Instructions for the task — The entries below are to be transcribed in full, without their images.

Material for the task —
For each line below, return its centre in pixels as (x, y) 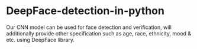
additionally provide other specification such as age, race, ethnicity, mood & (99, 33)
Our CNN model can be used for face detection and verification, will (89, 27)
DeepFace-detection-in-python (85, 11)
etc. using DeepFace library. (41, 40)
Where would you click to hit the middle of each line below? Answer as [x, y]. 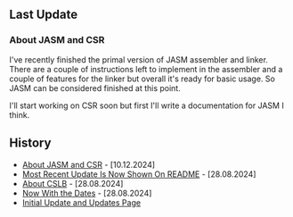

Answer space —
For each line below, return its centre in pixels as (x, y) 
additionally provide other specification such as age, race, ethnicity, mood & (99, 33)
Our CNN model can be used for face detection and verification, will (89, 27)
DeepFace-detection-in-python (85, 11)
etc. using DeepFace library. (41, 40)
Where would you click to hit the middle of each line below? Answer as [x, y]. 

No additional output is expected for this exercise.